JONES: Well, these are potentially big problems for small companies. How much of Hybritech’s strategic planning involved these kinds of contingencies?

RESPESS: Well, we talked a lot about it within the management group. I think, well, once the so- called TANDEM patent issued, we deliberated a lot about how we would like to deal with that patent. Should we keep it all to ourselves, and use it maybe a s a business tool in some niche areas to exclusively license some people, let’s say, or work with a partner, or should we make the technology available generally, and therefore avoid, maybe avoid, the necessity of having to litigate? And we ultimately decided that we would make the TANDEM patent available to anyone who was willing to pay a certain amount for it. We actually wrote letters to companies, and so forth, and with one or two exceptions, as I recall, there were no takers for that license. DuPont was the major exception, and we did a somewhat, we did something of a deal with American Dade, which I think was a division of, not American, American something or other. And American Dade developed monoclonal antibody based products on a special format. We offered licenses to people like Abbott Laboratories and others, and they didn’t take the license, so, sooner or later, you have to make a decision on whether you’re going to allow people to infringe your patent if you have one, or put it at risk and sue them, and the most advanced company, and the one who portrayed itself as being a Hybritech-like company, was Monoclonal Antibodies, Inc., and so, we felt we had no choice once the decision was made that we had to enforce the patent, to go after Monoclonal Antibodies, Inc.

JONES: Who was principally involved in these deliberations? You, David Hale, Ted Greene?

RESPESS: And the board. It was discussed by the board.

JONES: This was ‘84, ‘85, it was getting close to...

RESPESS: I think it was ‘84. I came to Hybritech in ‘83, so it couldn’t have been in ‘83, it had to be ‘84 or ‘85, and then Hybritech was acquired in ‘86 as I recall so, it had to be around ‘84, when we sued Monoclonal Antibodies, Inc., I believe.

JONES: So, the Lilly deal gets signed, and then what happens? What happens to you?

RESPESS: Like everyone else in the senior management at Hybritech, I agreed to stay on for some period of time. I told Lilly’s management that I didn’t feel that I had a long-term interest in Hybritech, and they were a very understanding company. I think they were a fine company to deal with, but I had gone from being the chief legal officer in a small company to another attorney, although I was still general counsel at Hybritech, in a large company, and I would not have left my partnership at Lyon & Lyon to become what I had become. And I told them that if there came a time in the course of this period of time where I agreed to stay on, where they wanted to bring on one of their people, I would feel, I would not be upset. I felt that I had other opportunities that I could pursue, including going back into private practice, if not with my old firm, then with another firm. And during, I think about eight or nine months after the acquisition of Hybritech, they decided to bring on, they wanted to bring on one of their young attorneys named Kevin O’Malley, who had been in one of the other subsidiary companies, does CardioPacemaker Inc. Ring a bell? Anyway, I think that was the name of the company. They had a company that made cardiac pacemakers, I think in Minnesota, and they decided to bring him on to Hybritech as general counsel, and there was a transition period in which he came in and I stayed in for a period of time to help in the transition, and because we had become involved in a lawsuit against Abbott Laboratories for violation of anti-trust laws by Abbott, and also because we were considering suing Abbott for infringing the so-called TANDEM patent, and another patent as it related to one of their little rapid diagnostic tests that competed with Hybritech’s ICON product. I stayed on for a period of time, which was about three or four months, I think. And I left and became general counsel at Gen-Probe, because Howard Birndorf and Tom Adams had left about a year before and started that company with David Kohne.

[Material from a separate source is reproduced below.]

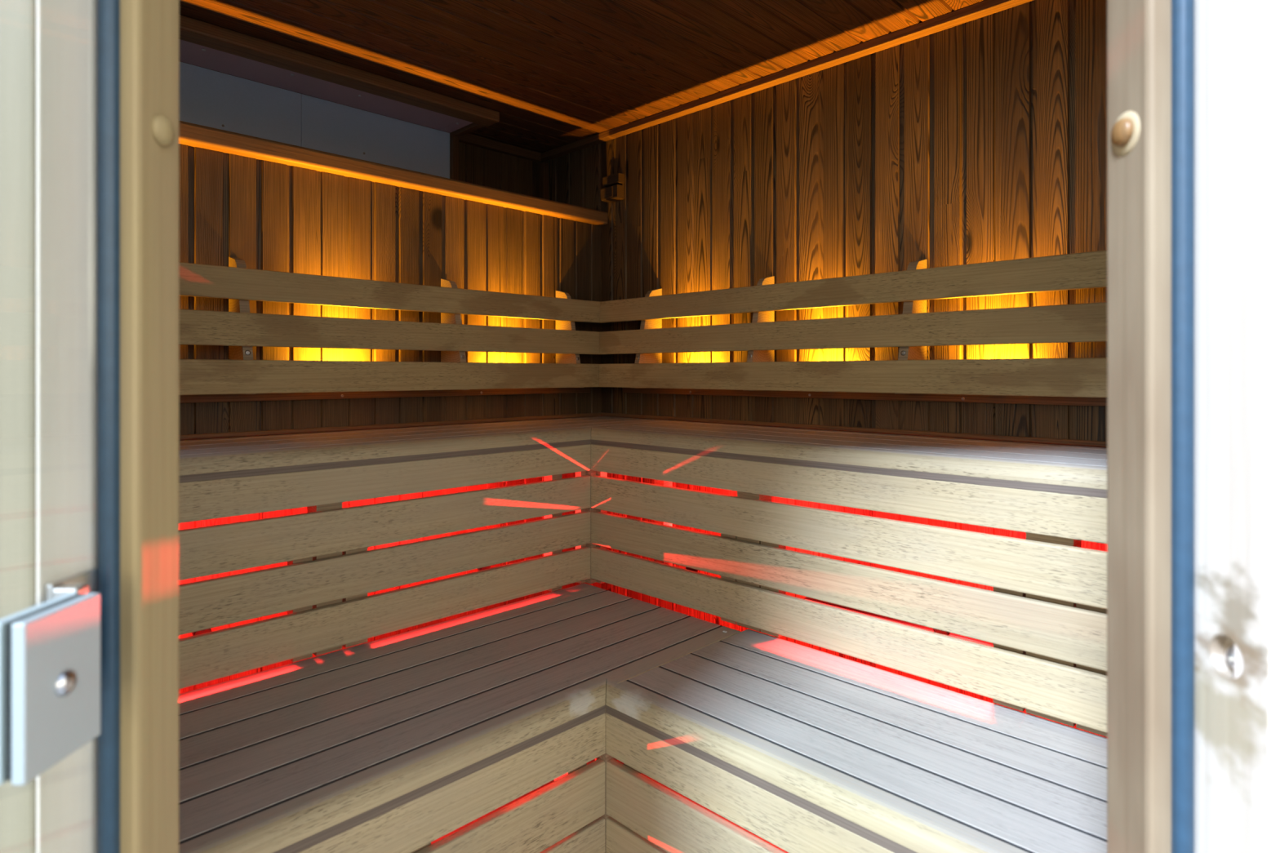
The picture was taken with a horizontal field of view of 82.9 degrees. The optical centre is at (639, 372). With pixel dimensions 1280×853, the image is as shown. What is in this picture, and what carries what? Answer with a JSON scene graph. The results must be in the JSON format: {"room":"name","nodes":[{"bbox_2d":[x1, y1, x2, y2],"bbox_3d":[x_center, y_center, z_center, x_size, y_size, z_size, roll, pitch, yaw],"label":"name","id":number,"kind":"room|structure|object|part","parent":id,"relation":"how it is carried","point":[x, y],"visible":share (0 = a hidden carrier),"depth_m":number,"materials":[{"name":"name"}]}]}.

JONES: Right, and why did pick Gen-Probe? Did you have other opportunities in particular that you were...

RESPESS: Yes. I had a number of other opportunities. I think it’s fairly obvious, it should be fairly obvious, intuitively obvious almost, as to why I went to Gen-Probe. I had come again to a logical palace, a crossroads, in my career, OK, by virtue of the acquisition by Lilly, and having let Lilly know that I was interested in staying long-term, and then, in effect, saying, ‘OK, we’re ready to replace you with someone.,’ and they were willing to give me an appropriate settlement, a severance, if you will, I’ll say, not settlement, but severance, which I was happy to receive, so Tom...so anyway, Tom and Howard had actually, they knew that when Lilly acquired Hybritech that I probably wouldn’t want to stay long-term, and they asked me to consider Gen-Probe, and I did, and at the appropriate time, I left Hybritech and moved over to Gen-Probe.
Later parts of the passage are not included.